- Interactive map of Jermuk
- Coordinates: 39°47′N 45°30′E﻿ / ﻿39.783°N 45.500°E
- Country: Armenia
- Province: Vayots Dzor
- Formed: 8 October 2016
- Administrative centre: Jermuk

Government
- • Mayor: Vahagn Arsenyan

Area
- • Total: 497 km^{2} (192 sq mi)

Population (2011 census)
- • Total: 7,359
- • Density: 14.8/km^{2} (38.3/sq mi)
- Time zone: AMT (UTC+04)
- Postal code: 3601–3810
- ISO 3166 code: AM-VD
- FIPS 10-4: AM10

= Jermuk Community =

Jermuk Municipality, referred to as Jermuk Community (Ջերմուկ Համայնք Jermuk Hamaynk) is an urban community and administrative subdivision of Vayots Dzor Province in southeastern Armenia, consisting of a group of villages and its administrative centre, the town of Jermuk.

== Settlements ==

| Settlement | Type | Population (2011 census) |
|---|---|---|
| Jermuk | Town, administrative centre | 5,572 |
| Gndevaz | Village | 829 |
| Herher | Village | 706 |
| Karmrashen | Village | 252 |

== Politics ==
Jermuk Municipal Assembly (Ջերմուկի համայնքապետարան, Jermuki hamaynqapetaran) is the representative body in Jermuk Municipality, consisting of 15 members who are elected every five years. In the December 2021 election Vahagn Arsenyan of Civil Contract was elected mayor.

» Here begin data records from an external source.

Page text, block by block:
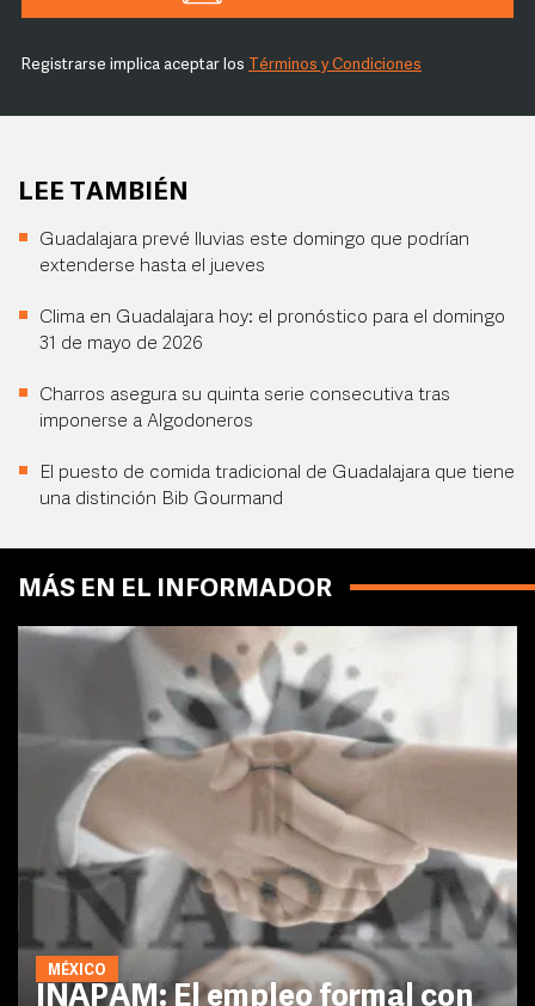
Registrarse implica aceptar los Términos y Condiciones
LEE TAMBIÉN
Guadalajara prevé lluvias este domingo que podrían
extenderse hasta el jueves
Clima en Guadalajara hoy: el pronóstico para el domingo
31 de mayo de 2026
Charros asegura su quinta serie consecutiva tras
imponerse a Algodoneros
El puesto de comida tradicional de Guadalajara que tiene
una distinción Bib Gourmand
MÁS EN EL INFORMADOR
MÉXICO
INAPAM: El empleo formal con
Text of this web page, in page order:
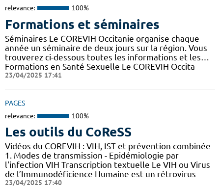
relevance: 100%
Formations et séminaires
Séminaires Le COREVIH Occitanie organise chaque
année un séminaire de deux jours sur la région. Vous
trouverez ci-dessous toutes les informations et les…
Formations en Santé Sexuelle Le COREVIH Occita
23/04/2025 17:41
PAGES
relevance: 100%
Les outils du CoReSS
Vidéos du COREVIH : VIH, IST et prévention combinée
1. Modes de transmission - Epidémiologie par
l'infection VIH Transcription textuelle Le VIH ou Virus
de l’Immunodéficience Humaine est un rétrovirus
23/04/2025 17:40
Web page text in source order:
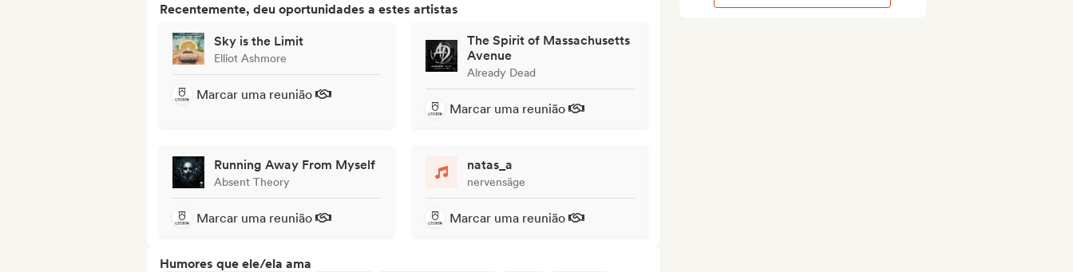
Recentemente, deu oportunidades a estes artistas
Sky is the Limit
Elliot Ashmore
Marcar uma reunião
The Spirit of Massachusetts
Avenue
Already Dead
Marcar uma reunião
Running Away From Myself
Absent Theory
Marcar uma reunião
natas_a
nervensäge
Marcar uma reunião
Humores que ele/ela ama
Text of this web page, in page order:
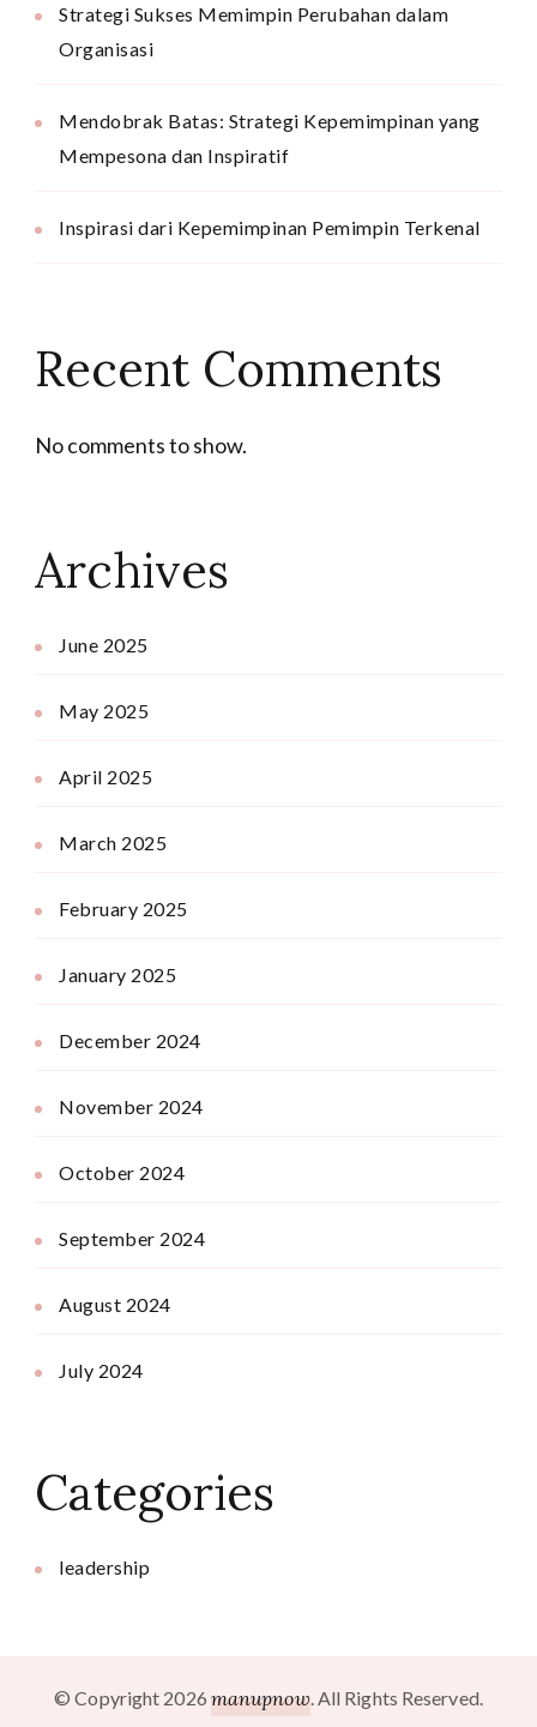
Strategi Sukses Memimpin Perubahan dalam
Organisasi
Mendobrak Batas: Strategi Kepemimpinan yang
Mempesona dan Inspiratif
Inspirasi dari Kepemimpinan Pemimpin Terkenal
Recent Comments
No comments to show.
Archives
June 2025
May 2025
April 2025
March 2025
February 2025
January 2025
December 2024
November 2024
October 2024
September 2024
August 2024
July 2024
Categories
leadership
© Copyright 2026 manupnow. All Rights Reserved.
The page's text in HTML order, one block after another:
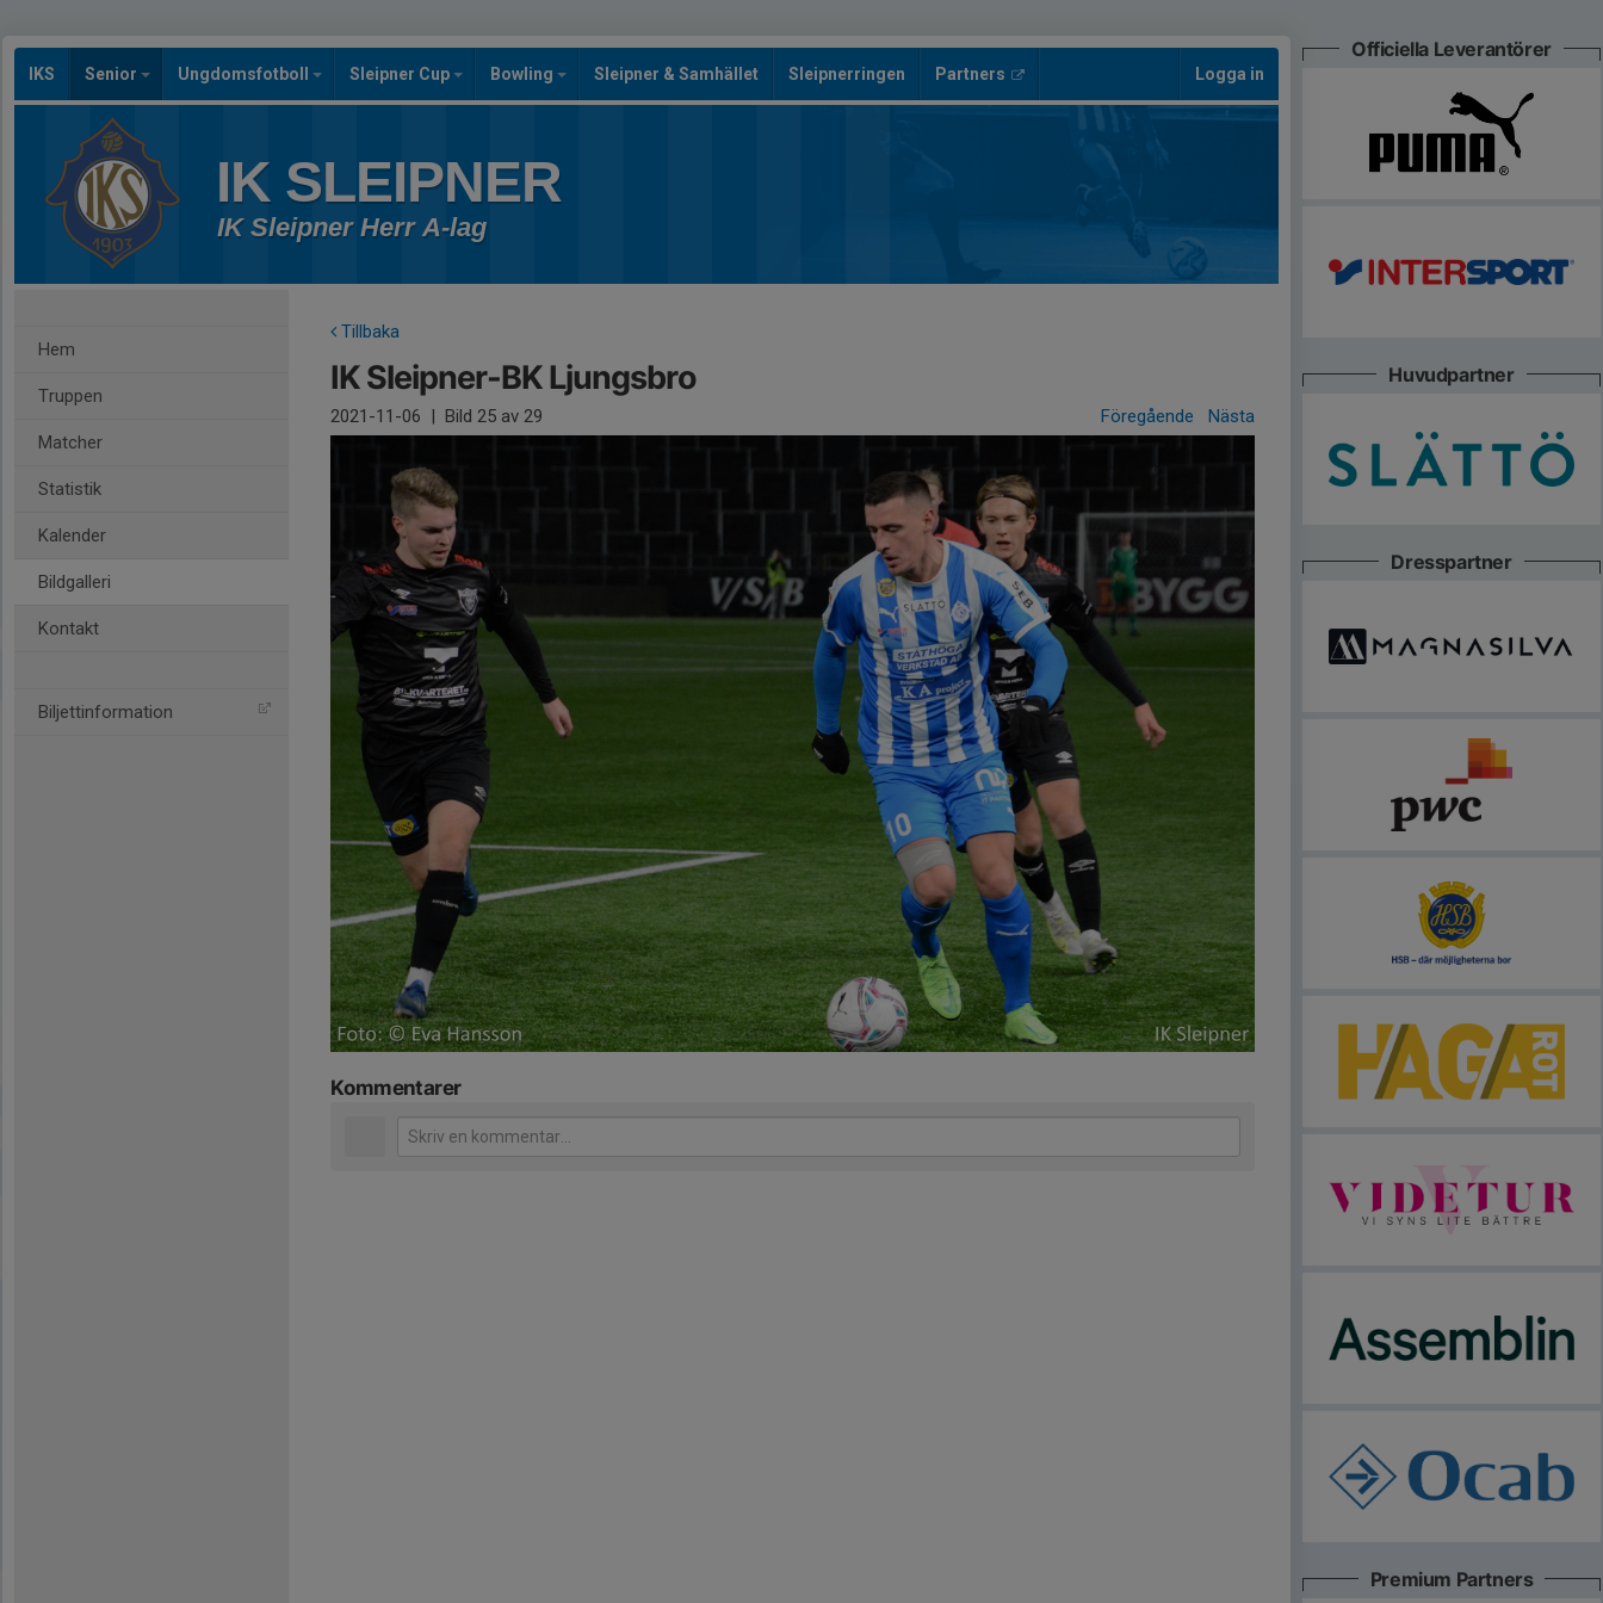
IKS Senior Ungdomsfotboll Sleipner Cup Bowling Sleipner & Samhället Sleipnerringen Partners Logga in
IK SLEIPNER
IK Sleipner Herr A-lag
Hem
Truppen
Matcher
Statistik
Kalender
Bildgalleri
Kontakt
Biljettinformation
Tillbaka
IK Sleipner-BK Ljungsbro
2021-11-06 | Bild 25 av 29 Föregående Nästa
Kommentarer
Officiella Leverantörer
Huvudpartner
Dresspartner
Premium Partners
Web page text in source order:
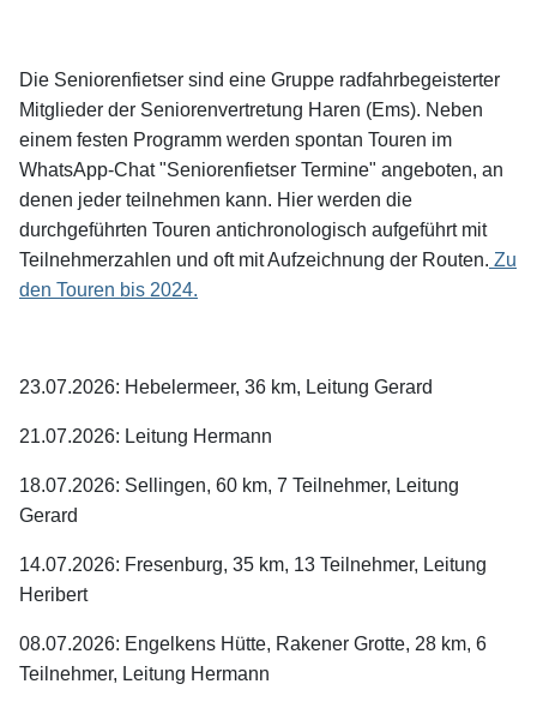
Die Seniorenfietser sind eine Gruppe radfahrbegeisterter
Mitglieder der Seniorenvertretung Haren (Ems). Neben
einem festen Programm werden spontan Touren im
WhatsApp-Chat "Seniorenfietser Termine" angeboten, an
denen jeder teilnehmen kann. Hier werden die
durchgeführten Touren antichronologisch aufgeführt mit
Teilnehmerzahlen und oft mit Aufzeichnung der Routen. Zu
den Touren bis 2024.
23.07.2026: Hebelermeer, 36 km, Leitung Gerard
21.07.2026: Leitung Hermann
18.07.2026: Sellingen, 60 km, 7 Teilnehmer, Leitung
Gerard
14.07.2026: Fresenburg, 35 km, 13 Teilnehmer, Leitung
Heribert
08.07.2026: Engelkens Hütte, Rakener Grotte, 28 km, 6
Teilnehmer, Leitung Hermann
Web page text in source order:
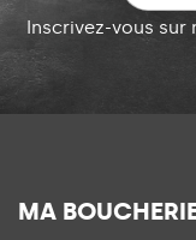
Inscrivez-vous
MA
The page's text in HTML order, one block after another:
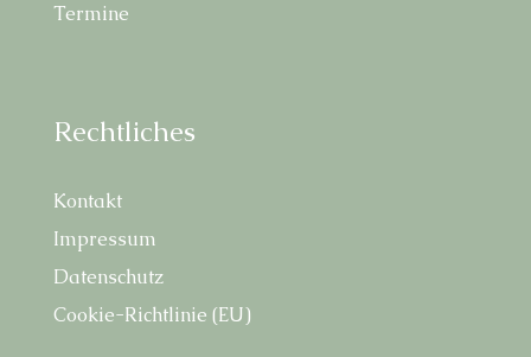
Ter­mi­ne
Recht­li­ches
Kon­takt
Impres­sum
Daten­schutz
Coo­kie-Richt­li­nie (EU)
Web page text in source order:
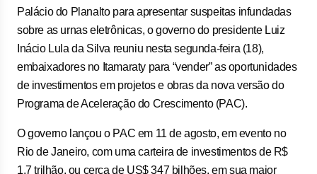
Palácio do Planalto para apresentar suspeitas infundadas
sobre as urnas eletrônicas, o governo do presidente Luiz
Inácio Lula da Silva reuniu nesta segunda-feira (18),
embaixadores no Itamaraty para “vender” as oportunidades
de investimentos em projetos e obras da nova versão do
Programa de Aceleração do Crescimento (PAC).
O governo lançou o PAC em 11 de agosto, em evento no
Rio de Janeiro, com uma carteira de investimentos de R$
1,7 trilhão, ou cerca de US$ 347 bilhões, em sua maior
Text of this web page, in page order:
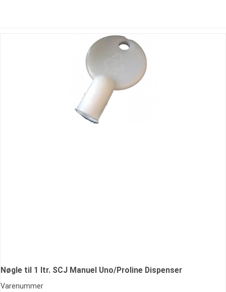
Nøgle til 1 ltr. SCJ Manuel Uno/Proline Dispenser
Varenummer
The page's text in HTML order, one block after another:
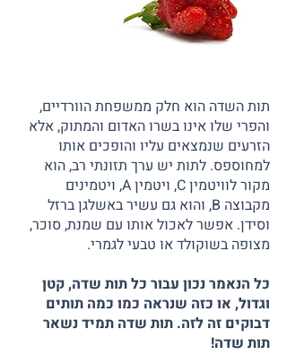
תות השדה הוא חלק ממשפחת הוורדיים,
והפרי שלו אינו בשרו האדום והמתוק, אלא
הזרעים שנמצאים עליו והופכים אותו
למחוספס. לתות יש ערך תזונתי רב, הוא
מקור לוויטמין C, ויטמין A, ויטמינים
מקבוצה B, והוא גם עשיר באשלגן ברזל
וסידן. אפשר לאכול אותו עם שמנת, סוכר,
מצופה בשוקולד או טבעי לגמרי.
כל הנאמר נכון עבור כל תות שדה, קטן
וגדול, או כזה שנראה כמו כמה תותים
דבוקים זה לזה. תות שדה תמיד נשאר
תות שדה!
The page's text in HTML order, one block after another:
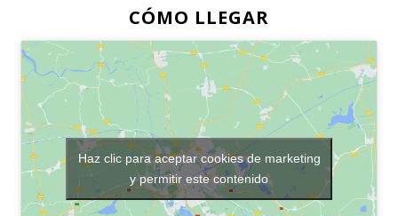
CÓMO LLEGAR
Haz clic para aceptar cookies de marketing
y permitir este contenido
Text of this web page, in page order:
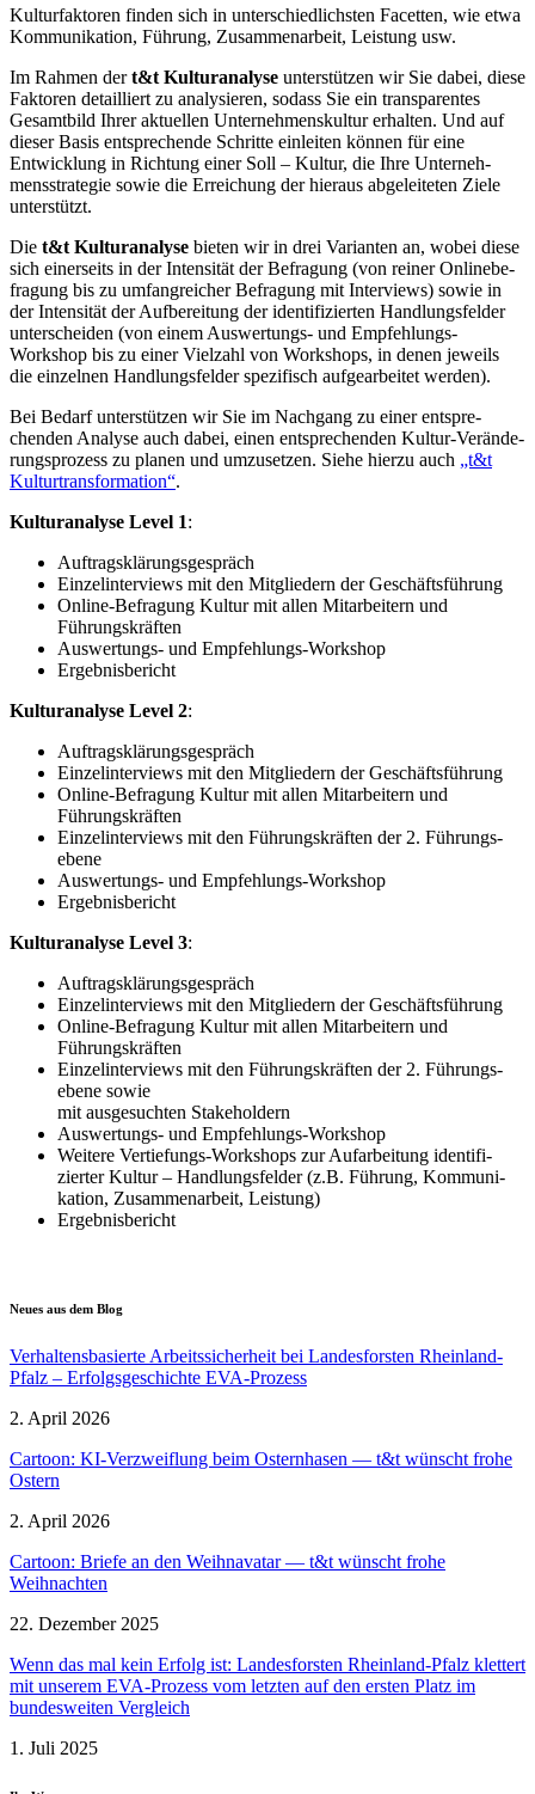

| Party |  | 2021 | Current Municipal Assembly |  |  |  |  |  |  |  |  |  |  |  |  |
|---|---|---|---|---|---|---|---|---|---|---|---|---|---|---|---|
|  | Civil Contract | 13 |  |  |  |  |  |  |  |  |  |  |  |  |  |
|  | Our Community Alliance | 1 |  |  |  |  |  |  |  |  |  |  |  |  |  |
|  | Country of Living | 1 |  |  |  |  |  |  |  |  |  |  |  |  |  |
| Total |  | 15 |  |  |  |  |  |  |  |  |  |  |  |  |  |

Ruling coalition or party marked in bold.

Our Community Alliance is an alliance between Armenian Revolutionary Federation and Solidarity Party.